# Rosemary Kidded on 3/13/12!



## Mini Goat Lover (May 4, 2011)

Well, Rosemary really surprised me by having triplets all by herself! She was sooo sneaky lol. I heard maaaaaaing at around 5 p.m. so I ran in the backyard and there they all were! She is such a good mama. She had 2 bucklings and 1 doeling.


----------



## J.O.Y. Farm (Jan 10, 2012)

I LOVE them!!!!!  Congrats!!! :stars:


----------



## nubians2 (Feb 20, 2011)

Very cute!


----------



## Mini Goat Lover (May 4, 2011)

Thanks everyone! They aren't even 24 hours old yet and I can already tell that they have really nice toplines and rumps  I'm really loving the kids my buck has produced so far.


----------



## KW Farms (Jun 21, 2008)

Aww...congrats!


----------



## liz (Oct 5, 2007)

:leap: Congratulations!! Always nice to hear of healthy deliveries, glad mama did well and her babies are Adorable!


----------



## RMADairyGoats (Jun 20, 2011)

Too cute!!! Congratulations on the adorable :kidblue: :kidblue: :kidred:


----------



## Mini Goat Lover (May 4, 2011)

Thank you everyone! Rosemary did a great job all by herself.


----------



## firelight27 (Apr 25, 2009)

Yay! I love all the colors!


----------



## Lamancha Lady (Dec 13, 2011)

Grats on the adorable babies :thumbup:


----------



## Mini Goat Lover (May 4, 2011)

Thanks!


----------



## ETgoatygirl (Mar 23, 2012)

*Congratulations*

Congratulations! Those babies are very cute.
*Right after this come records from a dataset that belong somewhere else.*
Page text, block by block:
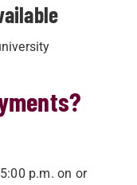
p.m. on or
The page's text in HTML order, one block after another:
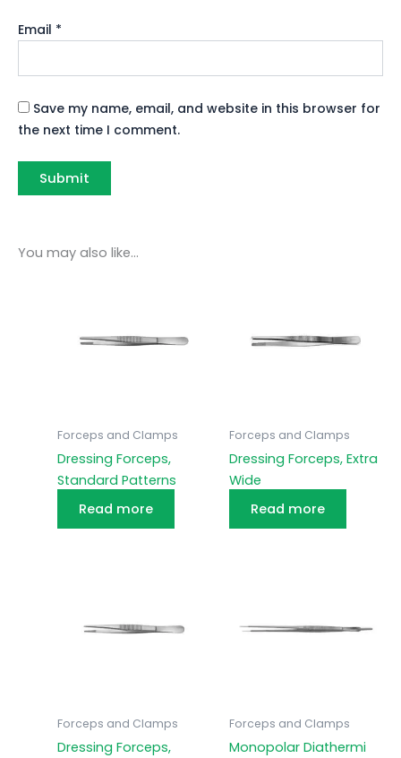
Email *
Save my name, email, and website in this browser for
the next time I comment.
You may also like…
Forceps and Clamps
Dressing Forceps,
Standard Patterns
Read more
Forceps and Clamps
Dressing Forceps, Extra
Wide
Read more
Forceps and Clamps
Dressing Forceps,
Forceps and Clamps
Monopolar Diathermi
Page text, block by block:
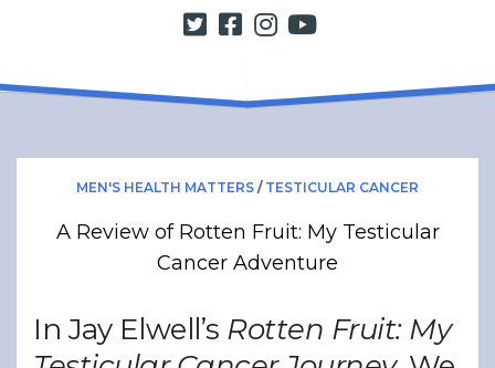
My Cancer Journey
Chemo Chronicles
How to Do a Self Exam
Men’s Health Matters
Band of Ballers
Men’s Health Topics
MEN'S HEALTH MATTERS / TESTICULAR CANCER
A Review of Rotten Fruit: My Testicular
Cancer Adventure
In Jay Elwell’s Rotten Fruit: My
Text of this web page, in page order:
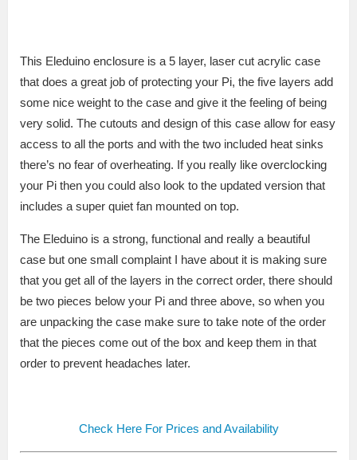
This Eleduino enclosure is a 5 layer, laser cut acrylic case
that does a great job of protecting your Pi, the five layers add
some nice weight to the case and give it the feeling of being
very solid. The cutouts and design of this case allow for easy
access to all the ports and with the two included heat sinks
there’s no fear of overheating. If you really like overclocking
your Pi then you could also look to the updated version that
includes a super quiet fan mounted on top.
The Eleduino is a strong, functional and really a beautiful
case but one small complaint I have about it is making sure
that you get all of the layers in the correct order, there should
be two pieces below your Pi and three above, so when you
are unpacking the case make sure to take note of the order
that the pieces come out of the box and keep them in that
order to prevent headaches later.
Check Here For Prices and Availability
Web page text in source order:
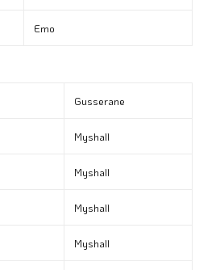
Emo
Gusserane
Myshall
Myshall
Myshall
Myshall
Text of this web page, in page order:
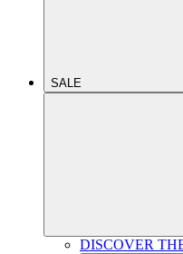
SALE
DISCOVER
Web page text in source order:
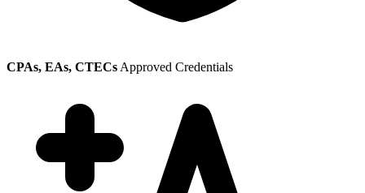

I just love it when you walk out to your' goats and find mom and healthy happy babies running around. No assistance needed!


----------



## freedomstarfarm (Mar 25, 2011)

Cute!


----------



## Mini Goat Lover (May 4, 2011)

Thanks everyone! They've grown soooo much since I took these pictures


----------